庭の草取りをしていて、生垣の下の辺りに黄色い花が咲いているのを見つけました。線香花火がパッと弾けたのをそのまま花にしたようなものが、幾つか固まって房になっています。

ミモザだと気がつきました。緑の葉の中に一房だけ花をつけているのです。

自分の名前と同じ花が庭に咲いているのがうれしくて、お昼はミモザサラダを作りました。

(日曜日)

巡回に出かけようとして、気がつきました。生垣が何だかやけに明るいのです。庭を囲む生垣の半分ほどが、ミモザの花で覆われているのでした。まるで金モールで家を覆われてしまったようで、眩しくて目がちかちかします。

たった二日でどうしてここまで広がってしまったのでしょう。ミモザがこれほど生命力のある木だとは知りませんでした。

(水曜日)

朝家のドアを開けると、外は金色の洪水でした。ミモザの枝が庭中を横切り這い回って、黄色の花の海となっていたのです。

最初は線香花火ほどに控えめだった花が、今は空いっぱいを覆う打ち上げ花火のようでした。花の匂いが立ちこめてめまいがしそうなほどです。

「ミモザです」

花の向こうからかわいらしい声がしました。生垣の向こうから、くりくりとした目の男の子がのぞいていました。その後ろに白い羽が見えます。あら、天使だわ、と花をかき分けて近づいてみると、翼男さんに肩車されたタマゴちゃんでした。

「やあ、きれいな花畑だね。でも少し切ったほうがいいんじゃないかな」

翼男さんに言われて、その通りだと思い、お隣から剪定バサミを借りてきて、さっそくミモザの枝を切りました。

(金曜日)

どういうわけなのでしょう。今朝起きてみたら、窓の外が黄色の花でいっぱいなのです。あわてて外に出てみると、ミモザの花が家を覆うようにのたくって、庭は花の迷路状態です。

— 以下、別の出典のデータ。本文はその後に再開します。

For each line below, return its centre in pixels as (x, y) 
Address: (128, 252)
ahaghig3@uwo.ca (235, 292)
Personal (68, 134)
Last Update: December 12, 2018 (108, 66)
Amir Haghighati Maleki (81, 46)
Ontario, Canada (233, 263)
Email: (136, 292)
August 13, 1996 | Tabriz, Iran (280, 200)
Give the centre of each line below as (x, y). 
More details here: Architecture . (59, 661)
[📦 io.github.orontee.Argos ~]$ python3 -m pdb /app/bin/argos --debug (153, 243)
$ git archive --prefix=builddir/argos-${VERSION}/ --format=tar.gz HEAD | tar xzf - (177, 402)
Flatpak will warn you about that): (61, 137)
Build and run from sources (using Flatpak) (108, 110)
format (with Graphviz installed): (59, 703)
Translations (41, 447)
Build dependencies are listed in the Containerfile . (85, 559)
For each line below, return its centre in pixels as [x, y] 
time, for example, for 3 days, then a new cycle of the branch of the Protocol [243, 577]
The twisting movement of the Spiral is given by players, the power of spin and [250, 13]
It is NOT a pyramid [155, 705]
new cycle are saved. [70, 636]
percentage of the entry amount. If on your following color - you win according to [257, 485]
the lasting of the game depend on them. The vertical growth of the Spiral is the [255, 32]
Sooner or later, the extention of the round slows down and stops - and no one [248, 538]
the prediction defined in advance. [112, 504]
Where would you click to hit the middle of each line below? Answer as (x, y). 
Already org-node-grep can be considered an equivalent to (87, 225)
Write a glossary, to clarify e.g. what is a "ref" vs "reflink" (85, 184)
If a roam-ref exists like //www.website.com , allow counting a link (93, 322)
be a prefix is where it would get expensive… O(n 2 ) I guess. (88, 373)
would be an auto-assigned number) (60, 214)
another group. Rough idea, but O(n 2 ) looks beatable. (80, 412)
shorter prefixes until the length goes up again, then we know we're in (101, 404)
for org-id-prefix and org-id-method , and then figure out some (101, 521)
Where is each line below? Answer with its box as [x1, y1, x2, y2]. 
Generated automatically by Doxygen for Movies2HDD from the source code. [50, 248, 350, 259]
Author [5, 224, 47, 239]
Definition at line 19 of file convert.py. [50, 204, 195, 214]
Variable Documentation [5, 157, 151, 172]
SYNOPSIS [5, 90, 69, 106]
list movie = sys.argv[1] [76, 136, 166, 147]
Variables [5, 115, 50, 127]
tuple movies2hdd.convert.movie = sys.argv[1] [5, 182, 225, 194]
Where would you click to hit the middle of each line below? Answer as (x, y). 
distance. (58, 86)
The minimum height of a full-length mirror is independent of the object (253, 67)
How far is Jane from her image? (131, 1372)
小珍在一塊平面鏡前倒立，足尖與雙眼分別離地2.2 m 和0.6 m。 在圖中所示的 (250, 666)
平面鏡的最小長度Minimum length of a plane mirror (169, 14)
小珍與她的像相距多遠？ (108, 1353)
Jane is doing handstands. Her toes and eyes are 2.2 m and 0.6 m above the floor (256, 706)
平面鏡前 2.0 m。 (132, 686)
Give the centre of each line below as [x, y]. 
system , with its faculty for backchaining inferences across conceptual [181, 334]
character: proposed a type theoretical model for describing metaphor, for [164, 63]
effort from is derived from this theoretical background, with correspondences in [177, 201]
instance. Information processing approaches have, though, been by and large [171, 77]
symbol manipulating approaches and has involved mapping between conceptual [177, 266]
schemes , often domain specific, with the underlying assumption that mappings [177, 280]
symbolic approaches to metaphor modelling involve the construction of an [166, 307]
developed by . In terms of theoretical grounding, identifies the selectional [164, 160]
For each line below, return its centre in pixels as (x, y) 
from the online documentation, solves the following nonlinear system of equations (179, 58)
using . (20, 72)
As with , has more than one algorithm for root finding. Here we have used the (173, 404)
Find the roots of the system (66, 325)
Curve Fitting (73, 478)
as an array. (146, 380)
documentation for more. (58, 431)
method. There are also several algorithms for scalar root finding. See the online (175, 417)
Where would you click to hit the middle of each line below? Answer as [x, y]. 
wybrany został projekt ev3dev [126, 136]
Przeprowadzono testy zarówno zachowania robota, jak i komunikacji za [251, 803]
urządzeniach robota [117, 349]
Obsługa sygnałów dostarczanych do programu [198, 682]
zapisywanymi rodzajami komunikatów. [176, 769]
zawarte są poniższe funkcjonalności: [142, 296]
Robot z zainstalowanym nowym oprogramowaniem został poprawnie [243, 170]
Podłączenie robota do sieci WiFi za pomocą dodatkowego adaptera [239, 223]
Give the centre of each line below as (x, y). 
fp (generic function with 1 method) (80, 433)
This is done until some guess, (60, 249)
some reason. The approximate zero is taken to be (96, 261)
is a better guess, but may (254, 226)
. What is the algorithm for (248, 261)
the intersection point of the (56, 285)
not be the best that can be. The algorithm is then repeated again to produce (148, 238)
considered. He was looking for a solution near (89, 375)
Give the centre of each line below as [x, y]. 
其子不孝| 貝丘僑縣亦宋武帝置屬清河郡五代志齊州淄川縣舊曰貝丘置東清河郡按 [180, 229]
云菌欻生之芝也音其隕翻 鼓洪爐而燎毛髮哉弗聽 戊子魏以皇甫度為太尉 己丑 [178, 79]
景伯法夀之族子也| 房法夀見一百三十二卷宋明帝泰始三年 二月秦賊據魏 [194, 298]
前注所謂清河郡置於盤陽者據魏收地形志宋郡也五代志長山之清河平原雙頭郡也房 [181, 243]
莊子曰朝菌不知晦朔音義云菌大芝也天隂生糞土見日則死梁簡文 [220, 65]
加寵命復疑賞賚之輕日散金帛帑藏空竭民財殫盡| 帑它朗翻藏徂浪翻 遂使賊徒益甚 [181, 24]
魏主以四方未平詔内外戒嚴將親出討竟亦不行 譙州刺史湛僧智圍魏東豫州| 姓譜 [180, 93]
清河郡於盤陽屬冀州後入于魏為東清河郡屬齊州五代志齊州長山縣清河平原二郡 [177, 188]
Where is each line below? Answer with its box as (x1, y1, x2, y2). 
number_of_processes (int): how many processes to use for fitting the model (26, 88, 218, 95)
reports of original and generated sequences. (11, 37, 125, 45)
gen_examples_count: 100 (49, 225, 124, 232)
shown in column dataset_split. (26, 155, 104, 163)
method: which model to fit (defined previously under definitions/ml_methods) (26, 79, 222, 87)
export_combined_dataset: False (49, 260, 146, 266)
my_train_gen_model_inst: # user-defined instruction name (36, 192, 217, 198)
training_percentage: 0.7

困りきっていると花の壁の向こうから、声がしました。どうやら翼男さんのようです。

「だから切ったほうがいいって言ったのに」

「ミモザの枝ならおととい切りましたよ」

「いや、僕が言ったのは木のほうじゃなくてね、君の髪のことなんだけど」

「髪? 私の髪が何の関係があるんですか?」

「ためしに切ってみたら」

とにかくこのままでは、外へ出かけるのもままなりません。翼男さんに言われるまま、伸ばしっぱなしだった髪を肩の辺りで切りそろえてみました。

するとどうでしょう。窓を覆っていた黄色の花がするすると見えなくなっていきます。

外へ出てみると、暴発した花火のように暴れまわっていた黄色の花は、生垣の隅っこで何事もなかったようにつつましく咲いています。

「すっきりしただろ」

生垣から顔を出して、翼男さんが笑っていました。

少しだけ短くなった髪をなでると、ミモザの香りがしました。